How to complete this task
Your copy should repeat the data that follows exactly and contain no image.

Data extracts

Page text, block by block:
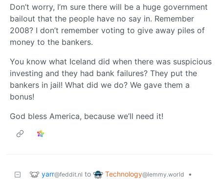
Don’t worry, I’m sure there will be a huge government
bailout that the people have no say in. Remember
2008? I don’t remember voting to give away piles of
money to the bankers.
You know what Iceland did when there was suspicious
investing and they had bank failures? They put the
bankers in jail! What did we do? We gave them a
bonus!
God bless America, because we’ll need it!
yarr@feddit.nl to Technology@lemmy.world
•
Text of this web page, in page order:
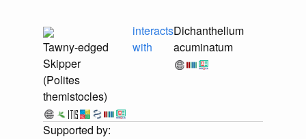
Tawny-edged
Skipper
(Polites
themistocles)
interacts
with
Dichanthelium
acuminatum
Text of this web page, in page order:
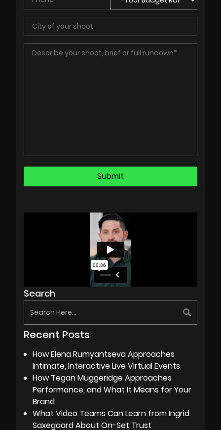
Search
Recent Posts
How Elena Rumyantseva Approaches
Intimate, Interactive Live Virtual Events
How Tegan Muggeridge Approaches
Performance, and What It Means for Your
Brand
What Video Teams Can Learn from Ingrid
Saxegaard About On-Set Trust
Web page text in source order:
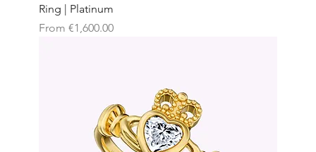
Ring | Platinum
From €1,600.00
Sale Price
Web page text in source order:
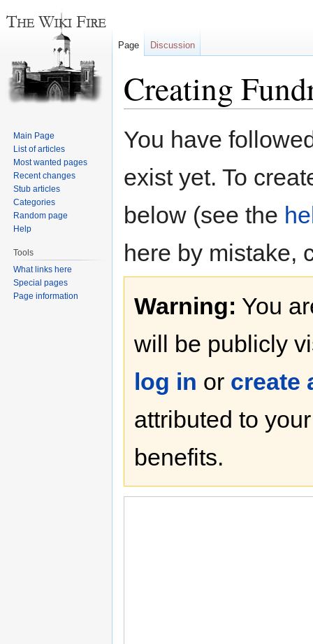
Creating
toto
You have
exist yet. To
below (see the
here by mistake,
Warning: You
will be publicly
log in or create
attributed to
benefits.
Page Discussion
Main Page
List of articles
Most wanted pages
Recent changes
Stub articles
Categories
Random page
Help
Tools
What links here
Special pages
Page information
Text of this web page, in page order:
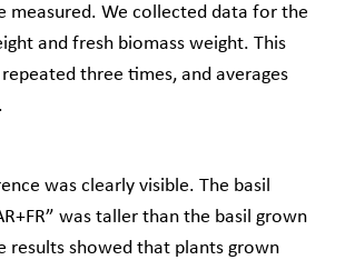
measured. We collected data for the
and fresh biomass weight. This
three times, and averages
was clearly visible. The basil
was taller than the basil grown
results showed that plants grown
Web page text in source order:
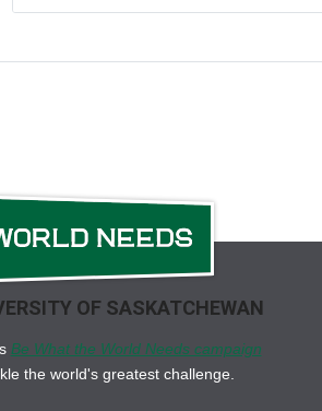
smart, humorous, family-focused
OF SASKATCHEWAN
Be What the World Needs campaign
the world's greatest challenge.
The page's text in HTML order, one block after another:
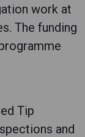
work at
The funding
Tip
and
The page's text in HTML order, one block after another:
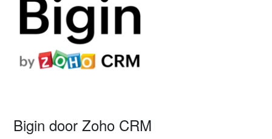
Bigin door Zoho CRM
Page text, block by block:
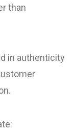
than
in authenticity
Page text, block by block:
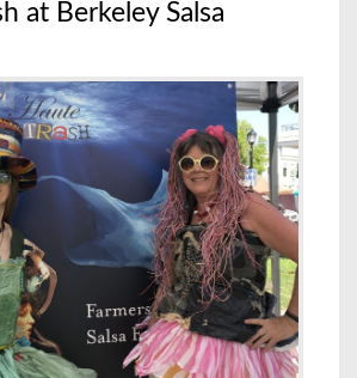
at Berkeley Salsa
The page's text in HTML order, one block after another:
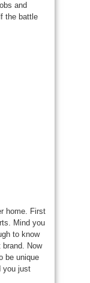
and
the battle
home. First
Mind you
to know
Now
be unique
you just
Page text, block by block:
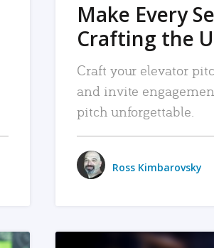
Make Every
Crafting the
Craft your elevator
and invite
pitch unforgettable.
Ross Kimbarovsky
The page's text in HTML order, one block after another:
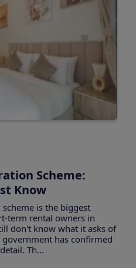
Scheme:
Know
is the biggest
term rental owners in
don't know what it asks of
has confirmed
Th...
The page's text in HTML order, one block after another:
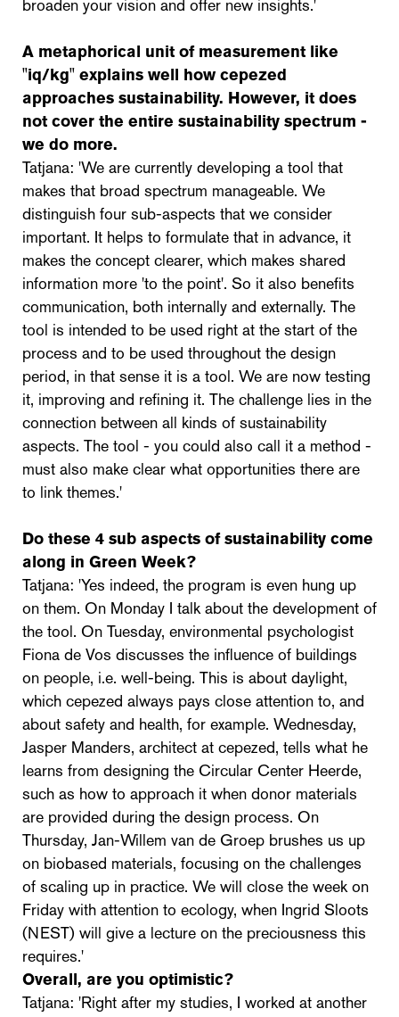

Answer
Page text, block by block:
Don’t worry, I’m sure there will be a huge government
bailout that the people have no say in. Remember
2008? I don’t remember voting to give away piles of
money to the bankers.
You know what Iceland did when there was suspicious
investing and they had bank failures? They put the
bankers in jail! What did we do? We gave them a
bonus!
God bless America, because we’ll need it!
yarr@feddit.nl to Technology@lemmy.world
•
Text of this web page, in page order:
Tawny-edged
Skipper
(Polites
themistocles)
interacts
with
Dichanthelium
acuminatum
Text of this web page, in page order:
Search
Recent Posts
How Elena Rumyantseva Approaches
Intimate, Interactive Live Virtual Events
How Tegan Muggeridge Approaches
Performance, and What It Means for Your
Brand
What Video Teams Can Learn from Ingrid
Saxegaard About On-Set Trust
Web page text in source order:
Ring | Platinum
From €1,600.00
Sale Price
Web page text in source order:
Creating
toto
You have
exist yet. To
below (see the
here by mistake,
Warning: You
will be publicly
log in or create
attributed to
benefits.
Page Discussion
Main Page
List of articles
Most wanted pages
Recent changes
Stub articles
Categories
Random page
Help
Tools
What links here
Special pages
Page information
Text of this web page, in page order:
measured. We collected data for the
and fresh biomass weight. This
three times, and averages
was clearly visible. The basil
was taller than the basil grown
results showed that plants grown
Web page text in source order:
smart, humorous, family-focused
OF SASKATCHEWAN
Be What the World Needs campaign
the world's greatest challenge.
The page's text in HTML order, one block after another:
work at
The funding
Tip
and
The page's text in HTML order, one block after another:
Bigin door Zoho CRM
Page text, block by block:
than
in authenticity
Page text, block by block:
at Berkeley Salsa
The page's text in HTML order, one block after another:
and
the battle
home. First
Mind you
to know
Now
be unique
you just
Page text, block by block:
Make Every
Crafting the
Craft your elevator
and invite
pitch unforgettable.
Ross Kimbarovsky
The page's text in HTML order, one block after another:
Scheme:
Know
is the biggest
term rental owners in
don't know what it asks of
has confirmed
Th...
The page's text in HTML order, one block after another:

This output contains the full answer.